## 1. Configuration
Edit the variables below. For Ollama, ensure the model has been pulled (e.g., `ollama pull <model>`). For LM Studio, ensure the model is loaded and API server is running.

In [None]:
# Backend: 'lmstudio' or 'ollama'
BACKEND = 'lmstudio'
# List of local model names to evaluate
MODEL_NAMES = [
    'your-model-name-here'  # replace with actual model id
]
# Prompt set path (relative to repo root)
PROMPT_SET = 'Evaluator/prompts/baseline.json'
# Optional: limit number of prompts for quick smoke tests (None = all)
LIMIT = None
# Sampling settings (tweak as needed)
TEMPERATURE = 0.2
TOP_P = 0.9
MAX_TOKENS = 768
SEED = None  # set an int for reproducibility
# Output directory (results will auto-nest here)
RESULTS_DIR = 'Evaluator/results'
# Set to True to skip actual backend calls (structure only)
DRY_RUN = False
# Validate context IDs embedded in prompts (requires prompts with expected_context)
VALIDATE_CONTEXT = False

## 2. Imports
Imports core evaluator modules. If an ImportError occurs, ensure you run this notebook from the project root or add the project root to `sys.path`.

In [None]:
import sys, os, json, datetime, pathlib
from Evaluator.prompt_sets import load_prompt_cases, filter_prompts
from Evaluator.config import EvaluatorConfig, PromptFilter
from Evaluator.client_factory import create_client, create_settings
from Evaluator.runner import evaluate_cases
from Evaluator.reporting import (
    build_run_payload, write_json, render_markdown, console_summary, build_metadata
)
print('Imports successful.')

## 3. Helper Functions
Utilities for timestamped paths and performing a single model evaluation.

In [None]:
def timestamp():
    return datetime.datetime.utcnow().strftime('%Y%m%d_%H%M%S')

def evaluate_model(model_name: str):
    prompt_path = pathlib.Path(PROMPT_SET)
    cases = load_prompt_cases(prompt_path)
    f = PromptFilter(tags=None, limit=LIMIT)
    selected = filter_prompts(cases, f)
    if not selected:
        raise ValueError('No prompts selected; adjust LIMIT or tags.')
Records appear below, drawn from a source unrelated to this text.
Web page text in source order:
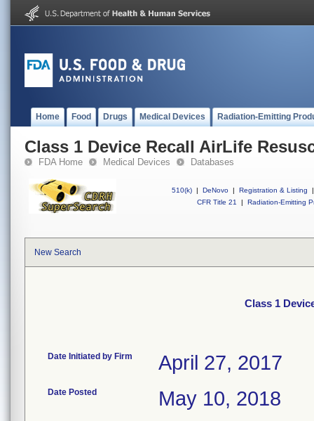
Home Food Drugs Medical Devices Radiation-Emitting
Class 1 Device Recall AirLife
FDA Home Medical Devices Databases
510(k) | DeNovo | Registration & Listing
|
CFR Title 21
| Radiation-Emitting
New Search
Class 1
Date Initiated by Firm April 27, 2017
Date Posted May 10, 2018
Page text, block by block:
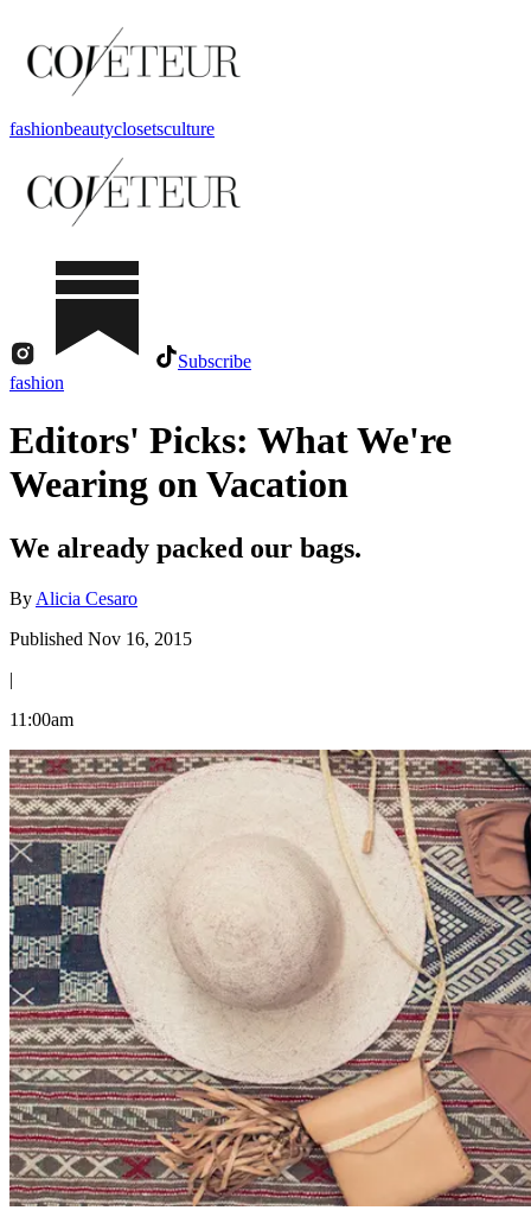
fashionbeautyclosetsculture
Subscribe
fashion
Editors' Picks: What We're
Wearing on Vacation
We already packed our bags.
By Alicia Cesaro
Published Nov 16, 2015
|
11:00am
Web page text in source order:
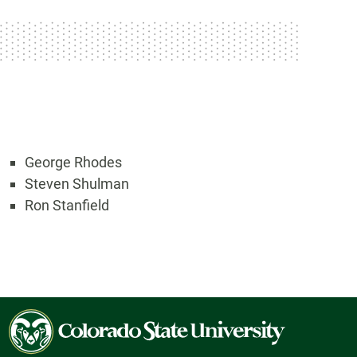
George Rhodes
Steven Shulman
Ron Stanfield
Colorado
State
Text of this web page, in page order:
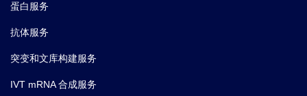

    # Build settings and client
    settings = create_settings(
        backend=BACKEND,
        model=model_name,
        temperature=TEMPERATURE,
        top_p=TOP_P,
        max_tokens=MAX_TOKENS,
        seed=SEED,
    )
    client = create_client(
        backend=BACKEND,
        settings=settings,
        timeout=60.0,
        retries=2,
    )

    print(f'Running {len(selected)} prompts for model: {model_name}')
    records = evaluate_cases(
        selected,
        client=client,
        dry_run=DRY_RUN,
        validate_context=VALIDATE_CONTEXT,
        on_record=lambda r: print(f'  {r.case.case_id or 
} -> {
 if r.passed else 
}')
    )

    # Prepare output paths
    pathlib.Path(RESULTS_DIR).mkdir(parents=True, exist_ok=True)
    run_tag = f'{model_name.replace('/', '_')}_{timestamp()}'
    json_path = pathlib.Path(RESULTS_DIR) / f'notebook_run_{run_tag}.json'
    md_path = pathlib.Path(RESULTS_DIR) / f'notebook_run_{run_tag}.md'

    # Build metadata + payload
    config = EvaluatorConfig(
        prompts_path=prompt_path,
        output_path=json_path,
        save_markdown=True,
        filter=f,
        retries=2,
        request_timeout=60.0,
        dry_run=DRY_RUN,
    )
    metadata = build_metadata(config, settings, len(cases), len(selected), BACKEND)
    payload = build_run_payload(records, metadata=metadata)
    write_json(json_path, payload)
    md_path.write_text(render_markdown(records, model_name, prompt_path.name), encoding='utf-8')
    summary = console_summary(records)
    print(summary)
    return {
        'model': model_name,
        'json': str(json_path),
        'markdown': str(md_path),
        'summary': summary,
    }

print('Helper functions ready.')

## 4. Run Evaluations
Executes evaluations for each model in `MODEL_NAMES`. Skip or modify the list for single-model runs.

In [None]:
results = []
for m in MODEL_NAMES:
    try:
        result = evaluate_model(m)
        results.append(result)
    except Exception as e:
        print(f'Error evaluating {m}: {e}')

print('Completed evaluations.')
results

## 5. (Optional) Simple Comparison View
Creates a lightweight comparison dictionary. For deeper analysis you can load JSON payloads into pandas or another tool.

In [None]:
comparison = {}
for entry in results:
    # Extract pass rate from summary string (simple parse)
    lines = entry['summary'].splitlines()
    pass_line = next((l for l in lines if 'Pass rate' in l), None)
    comparison[entry['model']] = {
        'json': entry['json'],
        'markdown': entry['markdown'],
        'pass_line': pass_line,
    }
comparison

## 6. Next Steps
- Review Markdown files in `Evaluator/results/`.
- Open a PR with those files and a short note about qualitative behavior.
- Suggest additional prompt tags or new prompt cases if you noticed blind spots.

Thank you for helping improve model selection for the Obsidian Nexus plugin!